R.cory Watkins et al. [6] has mentioned that from the time of layering stage criminals tries to pretend that laundered money looks like as funds from legal activities and that cannot be differentiated normally. Traditional investigative approaches use to uncover money laundering patterns can be broken down into one of three categories: Identification, detection avoidance and supervision.

Nhien An Le Khac et al. [1][2][3] constructed a data mining based solutions for examining transactions to detect money laundering and suggested an investigating process based on different data mining techniques such as Decision tree, genetic algorithm and fuzzy clustering. By merging natural computing techniques and data mining techniques; knowledge based solution were proposed to detect money laundering. Different approaches were proposed for quick identification of customers for the purpose of application of Anti money laundering. In their paper implemented an approach where in they determined the important factors for investigating money laundering in the investment activities and then proposed an investigating process based on clustering and neural network to detect suspicious cases in the context of money laundering. In order to improve running time heuristics such as suspicious screening were applied.

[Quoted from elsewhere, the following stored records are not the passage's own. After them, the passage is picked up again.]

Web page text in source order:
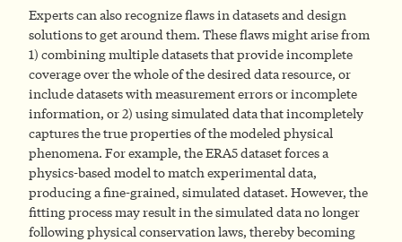
Experts can also recognize flaws in datasets and design
solutions to get around them. These flaws might arise from
1) combining multiple datasets that provide incomplete
coverage over the whole of the desired data resource, or
include datasets with measurement errors or incomplete
information, or 2) using simulated data that incompletely
captures the true properties of the modeled physical
phenomena. For example, the ERA5 dataset forces a
physics-based model to match experimental data,
producing a fine-grained, simulated dataset. However, the
fitting process may result in the simulated data no longer
following physical conservation laws, thereby becoming
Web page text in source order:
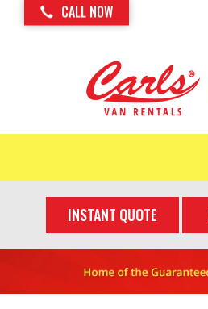
CALL NOW
INSTANT QUOTE
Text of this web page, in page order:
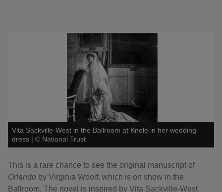
Vita Sackville-West in the Ballroom at Knole in her wedding
dress | © National Trust
This is a rare chance to see the original manuscript of
Orlando by Virginia Woolf, which is on show in the
Ballroom. The novel is inspired by Vita Sackville-West,
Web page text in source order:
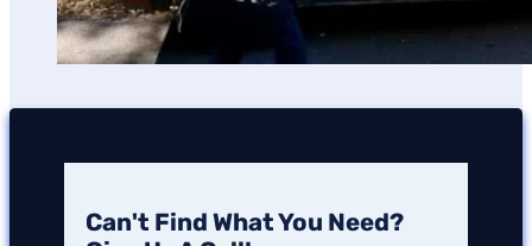
Can't Find What You Need?

Yang Qifeng et al. [4] in their paper mentioned that online payment becomes a convenient way to launder money with development of e-commerce. They constructed an anti-money laundering system as a service function of union bank center. This system can monitor and analyze the transaction data dynamically, and provide auxiliary judgment and the decision support for anti-money laundering

Jong Soo Park et al. [8] in their paper examined the issue of mining association rules among items in a large database of sale transactions. The problem of discovering large item sets can be solved by construction of candidate set of item sets first and then identifying within this item set those item sets that need the large item set requirement. The generation of smaller candidate sets enables us to effectively trim the transaction database size at a much earlier stage of the iteration thereby reducing the computational cost.

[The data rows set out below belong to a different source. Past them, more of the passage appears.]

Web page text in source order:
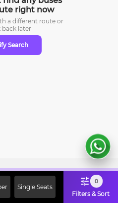
right now
a different route or
back later
Search
Single Seats
0
Filters & Sort
Use Code
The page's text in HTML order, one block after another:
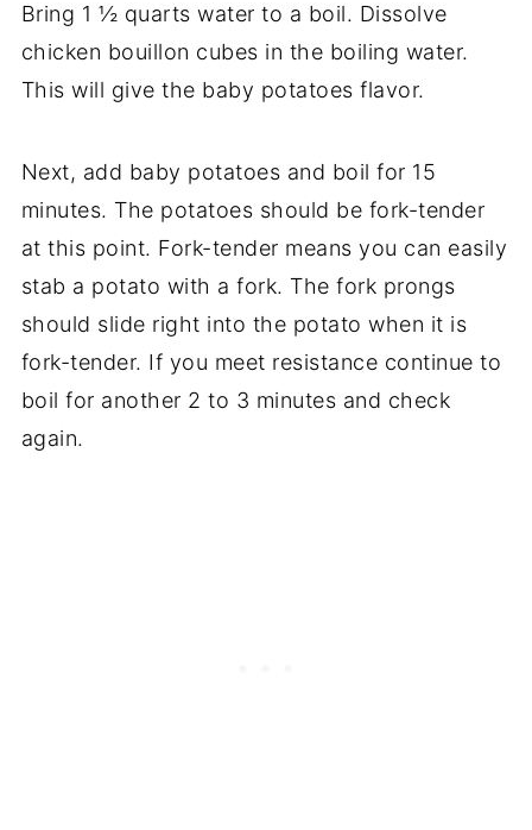
Bring 1 ½ quarts water to a boil. Dissolve
chicken bouillon cubes in the boiling water.
This will give the baby potatoes flavor.
Next, add baby potatoes and boil for 15
minutes. The potatoes should be fork-tender
at this point. Fork-tender means you can easily
stab a potato with a fork. The fork prongs
should slide right into the potato when it is
fork-tender. If you meet resistance continue to
boil for another 2 to 3 minutes and check
again.

PankajRichhariya et al.[7] views on fraud detection is owing to levitate and rapid escalation of E-commerce, cases of financial fraud allied with it are also intensifying which results in trouncing of billions of dollars worldwide each year. They provided a comprehensive and review of different techniques like credit card fraud detection, online auction fraud, telecommunication fraud detection, and computer intrusion technique. The disadvantage with the intrusion detection system has poor portability because the system and its rule set must be specific to the environment being monitored.

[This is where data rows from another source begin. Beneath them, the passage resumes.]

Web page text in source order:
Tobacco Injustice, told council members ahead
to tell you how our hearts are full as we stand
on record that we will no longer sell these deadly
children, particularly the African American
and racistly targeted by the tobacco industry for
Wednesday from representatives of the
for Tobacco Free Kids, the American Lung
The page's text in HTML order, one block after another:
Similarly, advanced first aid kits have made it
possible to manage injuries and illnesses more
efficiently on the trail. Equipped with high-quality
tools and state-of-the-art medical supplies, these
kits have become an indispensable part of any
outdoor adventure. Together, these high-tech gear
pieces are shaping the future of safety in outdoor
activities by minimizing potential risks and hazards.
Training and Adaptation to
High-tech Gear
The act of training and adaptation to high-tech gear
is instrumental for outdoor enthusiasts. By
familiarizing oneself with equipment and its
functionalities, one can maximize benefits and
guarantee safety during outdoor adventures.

Jiawei Han et al. [5] in their book focused on improving the efficiency of apriori algorithm and then explained Hash based technique to reduce the size of candidate k –tem set, Ck, for k>1.

Liu khan.et.al [9] proposed a model for identification of suspicious financial transactions using support vector machine. In support vector machine classification the random selection of parameters affects the results and he proposed a method to select appropriate parameters using cross validation. Srrekumar.et.al [10] has reviewed various data mining techniques that are used to detect money laundering which consists of huge amount of banking transactions data from day to day activities. He provided an insight into it.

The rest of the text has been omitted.